***** Material supplied *****

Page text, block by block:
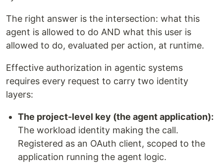
The right answer is the intersection: what this
agent is allowed to do AND what this user is
allowed to do, evaluated per action, at runtime.
Effective authorization in agentic systems
requires every request to carry two identity
layers:
The project-level key (the agent application):
The workload identity making the call.
Registered as an OAuth client, scoped to the
application running the agent logic.
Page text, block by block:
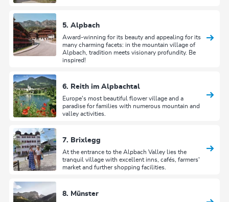
5. Alpbach
Award-winning for its beauty and appealing for its
many charming facets: in the mountain village of
Alpbach, tradition meets visionary profundity. Be
inspired!
6. Reith im Alpbachtal
Europe's most beautiful flower village and a
paradise for families with numerous mountain and
valley activities.
7. Brixlegg
At the entrance to the Alpbach Valley lies the
tranquil village with excellent inns, cafés, farmers'
market and further shopping facilities.
8. Münster

*****

Task to carry out:
Look above for the line with "6. Reith im Alpbachtal"; retype exactly that line, every line after it up to the line with "market and further shopping facilities.", and that line too, nothing else.

Response to the exercise:
6. Reith im Alpbachtal
Europe's most beautiful flower village and a
paradise for families with numerous mountain and
valley activities.
7. Brixlegg
At the entrance to the Alpbach Valley lies the
tranquil village with excellent inns, cafés, farmers'
market and further shopping facilities.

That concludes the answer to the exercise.